Autre point important sur lequel insiste le directeur du Centre d’études et de recherche sur le monde arabe et méditerranéen à Genève : « Cette volonté du Qatar d’accroitre son influence, ne se fait qu’avec la bénédiction des grandes puissances », et notamment des États-Unis, comme ce fut le cas en Afghanistan. Cela se fait parfois également de concert avec d’autres puissances européennes : « Il est difficile d’imaginer le Qatar jouer le médiateur dans certains conflits qui relèvent de la sécurité régionale sans l’accord et la volonté des grandes puissances », conclut Hasni Abidi.

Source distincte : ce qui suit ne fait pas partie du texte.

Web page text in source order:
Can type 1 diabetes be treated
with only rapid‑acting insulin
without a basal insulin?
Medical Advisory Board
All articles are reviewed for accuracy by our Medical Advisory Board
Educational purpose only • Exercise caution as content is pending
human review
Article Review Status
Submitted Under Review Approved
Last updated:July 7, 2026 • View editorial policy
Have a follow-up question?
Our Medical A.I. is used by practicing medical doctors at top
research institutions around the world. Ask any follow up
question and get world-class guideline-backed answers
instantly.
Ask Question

Le Qatar et le Tchad une relation pas si facile

Entre le Qatar et le Tchad, les relations n’ont pas toujours été faciles. Lors de la crise du Golfe, en 2017, leurs ambassades respectives ont été fermées. Le Conseil de coordination du Golfe (GCC), a exclu le Qatar et pris parti pour l’Arabie saoudite. Le Qatar accueillait sur son territoire des rebelles tchadiens dont Timane Erdimi, le ténor de cette opposition politico-militaire devenu président du Rassemblement des forces pour le changement.

Mais l’arrivée au pouvoir du nouveau président du Conseil militaire de transition, Mahamat Idriss Deby a constitué selon le politologue Hasni Abidi « un tournant dans les relations entre les deux pays ». Lors d’une visite effectuée à Doha en septembre 2021, c’est le fils d’Idriss Deby, qui, a officiellement demandé la médiation de l’émir du Qatar en vue d’une réconciliation nationale.

Médiation à l’initiative du Tchad

Deby était alors « conscient de l’influence du Qatar sur une partie de l’opposition politico-militaire qui réside à Doha », précise le politologue Abiddi. Conscient aussi des « efforts fournis auparavant par la diplomatie qatarie pour résoudre plusieurs conflits dans la région, surtout au Soudan, (il, ndlr) formule sa demande ». Doha a accepté et un comité a été formé pour préparer l’actuel pré-dialogue.

Cette médiation qatarie reste cependant problématique pour Paris qui la suit de près, selon Hasni Abidi, « Doha possède de bonnes relations avec la Turquie – qui lorgne sur cette région proche de la Libye – et avec la Russie qui cherche également à consolider sa présence dans cette région ».